TRIBUNAL DE JUSTIÇA DO ESTADO DO PIAUÍ
ÓRGÃO JULGADOR : 6ª Câmara de Direito Público
APELAÇÃO / REMESSA NECESSÁRIA (1728) No 0805247-16.2023.8.18.0140
APELANTE: FUNDACAO PIAUI PREVIDENCIA
APELADO: PAULO AFONSO LEMOS, CONCEICAO DE MARIA ALVES LEMOS
REPRESENTANTE: ESTADO DO PIAUI
Advogado(s) do reclamado: LARISSA ELLEN BENVINDO DA SILVA, FABIO RENATO BOMFIM VELOSO, SUELLEN VIEIRA SOARES
RELATOR(A): Desembargador JOAQUIM DIAS DE SANTANA FILHO
EMENTA
Ementa: DIREITO PREVIDENCIÁRIO E ADMINISTRATIVO. APELAÇÃO CÍVEL. SERVIDOR PÚBLICO. TRANSMUDAÇÃO DE REGIME CELETISTA PARA ESTATUTÁRIO. CONTRIBUIÇÃO AO REGIME PRÓPRIO DE PREVIDÊNCIA SOCIAL (RPPS). APOSENTADORIA POR TEMPO DE CONTRIBUIÇÃO. MODULAÇÃO DOS EFEITOS DA ADPF Nº 573. IMPLEMENTAÇÃO DOS REQUISITOS PARA APOSENTADORIA ANTES DO TERMO FINAL DA MODULAÇÃO. DIREITO ADQUIRIDO RECONHECIDO. MANUTENÇÃO NO RPPS. IMPROVIMENTO DO RECURSO.
I. CASO EM EXAME
1. Apelação Cível interposta pela Fundação Piauí Previdência (FUNPREV) contra sentença que julgou procedente o pedido formulado por servidor público estadual, confirmando liminar que determinou a implantação do benefício de aposentadoria por tempo de contribuição no Regime Próprio de Previdência Social do Estado do Piauí (RPPS). O autor ingressou no serviço público em 1988, no regime celetista, e teve seu vínculo jurídico transmudado para o estatutário em 1993, contribuindo ininterruptamente para o RPPS. O pedido administrativo de aposentadoria foi negado sob o argumento de não possuir cargo efetivo.
II. QUESTÃO EM DISCUSSÃO
2 Há duas questões em discussão:
(i) definir se o autor, admitido sem concurso público e posteriormente transmudado para o regime estatutário, possui direito à aposentadoria pelo RPPS;
(ii) analisar a aplicabilidade da modulação dos efeitos da decisão proferida na ADPF nº 573 ao caso concreto, considerando a implementação dos requisitos para aposentadoria antes do termo final fixado pelo Supremo Tribunal Federal.
III. RAZÕES DE DECIDIR
3. O Supremo Tribunal Federal, no julgamento da ADPF nº 573, decidiu que apenas servidores ocupantes de cargo efetivo podem ser incluídos no RPPS, excluindo servidores admitidos sem concurso público, mesmo quando detentores de estabilidade excepcional (art. 19 do ADCT).

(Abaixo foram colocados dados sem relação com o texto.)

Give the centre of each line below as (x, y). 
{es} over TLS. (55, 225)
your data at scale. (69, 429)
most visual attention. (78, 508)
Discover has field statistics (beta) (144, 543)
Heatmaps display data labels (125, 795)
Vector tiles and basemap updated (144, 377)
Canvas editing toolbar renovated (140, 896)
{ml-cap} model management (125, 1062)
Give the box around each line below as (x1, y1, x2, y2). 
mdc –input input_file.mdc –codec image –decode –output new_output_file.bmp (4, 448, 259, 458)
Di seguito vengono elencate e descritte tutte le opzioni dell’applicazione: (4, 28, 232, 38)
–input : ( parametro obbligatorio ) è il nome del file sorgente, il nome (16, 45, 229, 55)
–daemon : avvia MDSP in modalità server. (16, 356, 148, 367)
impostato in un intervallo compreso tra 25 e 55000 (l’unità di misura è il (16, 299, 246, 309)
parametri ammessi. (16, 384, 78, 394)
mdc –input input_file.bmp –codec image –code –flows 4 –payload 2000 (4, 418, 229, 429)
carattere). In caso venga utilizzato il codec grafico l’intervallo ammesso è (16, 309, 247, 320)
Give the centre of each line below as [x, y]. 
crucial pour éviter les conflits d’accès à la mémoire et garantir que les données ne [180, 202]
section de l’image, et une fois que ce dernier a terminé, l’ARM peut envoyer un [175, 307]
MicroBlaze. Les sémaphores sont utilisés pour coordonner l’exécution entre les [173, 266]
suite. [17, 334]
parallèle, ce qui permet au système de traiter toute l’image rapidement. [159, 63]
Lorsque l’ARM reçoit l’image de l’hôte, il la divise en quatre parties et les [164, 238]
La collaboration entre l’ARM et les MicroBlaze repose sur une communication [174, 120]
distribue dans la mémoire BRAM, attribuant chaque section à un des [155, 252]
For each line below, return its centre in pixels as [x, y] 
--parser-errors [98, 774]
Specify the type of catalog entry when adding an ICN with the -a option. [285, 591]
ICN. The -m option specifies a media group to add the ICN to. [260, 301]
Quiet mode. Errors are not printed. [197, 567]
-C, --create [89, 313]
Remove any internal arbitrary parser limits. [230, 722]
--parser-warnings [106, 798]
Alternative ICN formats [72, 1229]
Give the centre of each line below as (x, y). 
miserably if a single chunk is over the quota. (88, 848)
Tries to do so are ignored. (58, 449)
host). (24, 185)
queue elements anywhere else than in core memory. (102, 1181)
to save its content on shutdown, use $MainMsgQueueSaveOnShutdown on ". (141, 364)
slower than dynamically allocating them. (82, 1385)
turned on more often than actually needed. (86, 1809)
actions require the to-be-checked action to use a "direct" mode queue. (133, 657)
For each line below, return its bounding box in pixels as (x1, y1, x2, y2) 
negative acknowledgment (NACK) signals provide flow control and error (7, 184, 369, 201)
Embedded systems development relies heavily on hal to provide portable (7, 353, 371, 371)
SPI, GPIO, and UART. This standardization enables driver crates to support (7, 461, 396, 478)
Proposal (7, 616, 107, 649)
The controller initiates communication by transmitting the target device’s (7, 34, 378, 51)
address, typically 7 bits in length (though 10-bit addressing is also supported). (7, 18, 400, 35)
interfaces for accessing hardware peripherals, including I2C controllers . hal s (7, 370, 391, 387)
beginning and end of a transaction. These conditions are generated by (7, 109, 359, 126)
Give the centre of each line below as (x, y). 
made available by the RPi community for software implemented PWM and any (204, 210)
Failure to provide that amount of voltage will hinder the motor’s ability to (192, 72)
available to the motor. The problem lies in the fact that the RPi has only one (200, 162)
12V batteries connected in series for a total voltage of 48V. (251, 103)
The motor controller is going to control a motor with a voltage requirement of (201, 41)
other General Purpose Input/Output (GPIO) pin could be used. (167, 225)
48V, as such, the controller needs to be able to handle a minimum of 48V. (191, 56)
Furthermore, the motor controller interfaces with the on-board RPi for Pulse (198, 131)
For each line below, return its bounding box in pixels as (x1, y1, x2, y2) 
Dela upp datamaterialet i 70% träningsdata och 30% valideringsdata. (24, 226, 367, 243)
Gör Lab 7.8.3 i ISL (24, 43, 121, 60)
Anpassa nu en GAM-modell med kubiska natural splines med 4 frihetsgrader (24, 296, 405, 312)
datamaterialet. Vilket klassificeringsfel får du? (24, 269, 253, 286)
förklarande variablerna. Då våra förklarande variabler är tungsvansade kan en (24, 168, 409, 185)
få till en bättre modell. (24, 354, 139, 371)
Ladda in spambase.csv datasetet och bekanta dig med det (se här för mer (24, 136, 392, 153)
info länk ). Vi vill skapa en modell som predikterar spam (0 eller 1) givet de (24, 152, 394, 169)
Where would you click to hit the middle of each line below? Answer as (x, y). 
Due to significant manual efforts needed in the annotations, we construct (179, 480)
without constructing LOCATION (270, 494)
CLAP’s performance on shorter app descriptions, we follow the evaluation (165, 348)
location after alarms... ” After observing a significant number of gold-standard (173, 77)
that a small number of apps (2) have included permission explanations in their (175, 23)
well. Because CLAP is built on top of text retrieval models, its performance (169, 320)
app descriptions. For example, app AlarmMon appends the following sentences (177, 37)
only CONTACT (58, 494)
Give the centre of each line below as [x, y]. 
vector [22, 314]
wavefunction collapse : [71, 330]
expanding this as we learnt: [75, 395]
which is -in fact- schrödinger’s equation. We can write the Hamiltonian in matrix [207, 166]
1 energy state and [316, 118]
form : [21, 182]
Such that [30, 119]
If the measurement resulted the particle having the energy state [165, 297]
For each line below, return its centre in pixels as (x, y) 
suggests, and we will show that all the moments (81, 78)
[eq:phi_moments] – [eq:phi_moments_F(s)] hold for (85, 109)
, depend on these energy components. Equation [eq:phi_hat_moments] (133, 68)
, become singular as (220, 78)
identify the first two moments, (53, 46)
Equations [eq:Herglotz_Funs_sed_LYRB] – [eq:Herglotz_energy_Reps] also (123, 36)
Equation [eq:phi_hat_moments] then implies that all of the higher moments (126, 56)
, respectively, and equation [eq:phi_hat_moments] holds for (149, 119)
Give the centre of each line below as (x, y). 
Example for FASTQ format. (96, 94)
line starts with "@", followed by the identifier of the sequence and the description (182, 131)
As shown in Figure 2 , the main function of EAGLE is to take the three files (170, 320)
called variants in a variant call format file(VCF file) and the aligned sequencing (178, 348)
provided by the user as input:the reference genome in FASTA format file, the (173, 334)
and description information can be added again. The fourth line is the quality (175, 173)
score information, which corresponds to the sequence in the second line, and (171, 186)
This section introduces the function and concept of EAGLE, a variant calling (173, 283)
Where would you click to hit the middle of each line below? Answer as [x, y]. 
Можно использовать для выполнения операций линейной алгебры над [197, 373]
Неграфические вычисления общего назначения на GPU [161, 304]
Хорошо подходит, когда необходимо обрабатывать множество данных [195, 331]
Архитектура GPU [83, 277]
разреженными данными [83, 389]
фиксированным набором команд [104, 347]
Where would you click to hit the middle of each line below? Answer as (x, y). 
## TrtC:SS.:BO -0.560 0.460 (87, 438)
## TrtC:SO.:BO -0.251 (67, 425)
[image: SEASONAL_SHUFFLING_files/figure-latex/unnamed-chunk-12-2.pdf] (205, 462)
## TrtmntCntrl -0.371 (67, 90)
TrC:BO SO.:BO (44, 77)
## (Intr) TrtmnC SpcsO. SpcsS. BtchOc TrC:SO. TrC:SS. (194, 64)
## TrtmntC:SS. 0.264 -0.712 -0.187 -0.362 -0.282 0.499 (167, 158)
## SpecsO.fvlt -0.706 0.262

4. No entanto, a decisão na ADPF nº 573 foi modulada para preservar o direito de aposentadoria pelo RPPS àqueles servidores que já estavam aposentados ou que tivessem implementado os requisitos para aposentadoria até 24/04/2024.
5. O autor comprovou ter implementado os requisitos para aposentadoria por tempo de contribuição antes do termo final da modulação, tendo contribuído ininterruptamente para o RPPS durante mais de 30 anos.
6. A negativa de aposentadoria pelo RPPS configuraria violação ao direito adquirido (art. 5º, XXXVI, CF), à irredutibilidade de vencimentos (art. 37, XV, CF) e ao princípio da dignidade da pessoa humana (art. 1º, III, CF), considerando a situação peculiar e consolidada do autor.
7. A decisão de primeiro grau encontra respaldo na modulação de efeitos da ADPF nº 573, assegurando o direito do autor à aposentadoria pelo RPPS.
IV. DISPOSITIVO
8. Recurso improvido.
_________________________________________
Jurisprudência relevante citada: STF, ADPF nº 573, Rel. Min. Roberto Barroso, Plenário, j. 06/03/2023, DJe 09/03/2023; STF, ADPF nº 573 ED, Rel. Min. Roberto Barroso, Plenário, j. 13/04/2023, DJe 25/04/2023; STF, RE 630501, Rel. Min. Cármen Lúcia, Plenário, j. 27/02/2013; STF, RE 636553, Rel. Min. Rosa Weber, Plenário, j. 14/08/2014.
Decisão: Acordam os componentes da 6ª Câmara de Direito Público, do Tribunal de Justiça do Estado do Piauí, por unanimidade, nos termos do voto do(a) Relator(a), VOTAR pelo CONHECIMENTO e IMPROVIMENTO do recurso interposto pela FUNDAÇÃO PIAUÍ PREVIDÊNCIA, mantendo-se integralmente os termos do decisum vergastado.
RELATÓRIO
APELAÇÃO / REMESSA NECESSÁRIA (1728) -0805247-16.2023.8.18.0140
Origem:
APELANTE: PAULO AFONSO LEMOS, CONCEICAO DE MARIA ALVES LEMOS
Advogados do(a) APELANTE: FABIO RENATO BOMFIM VELOSO - PI3129-A, LARISSA ELLEN BENVINDO DA SILVA - PI21683-A, SUELLEN VIEIRA SOARES - PI5942-A
APELADO: FUNDAÇÃO PIAUÍ DE PREVIDÊNCIA, FUNDACAO PIAUI PREVIDENCIA
REPRESENTANTE: ESTADO DO PIAUI
RELATOR(A): Desembargador JOAQUIM DIAS DE SANTANA FILHO
Relatório
Tratar-se de Apelação Cível interposta pela Fundação Piauí Previdência (FUNPREV), inconformada com a sentença que julgou procedente o pedido formulado por Paulo Afonso Lemos, representado por sua curadora, Conceição de Maria Alves Lemos.
Na origem, a parte autora ingressou com ação objetivando a concessão de aposentadoria pelo Regime Próprio de Previdência Social do Estado do Piauí (RPPS) ou, alternativamente, a compensação entre o valor do RPPS e o Regime Geral de Previdência Social (RGPS).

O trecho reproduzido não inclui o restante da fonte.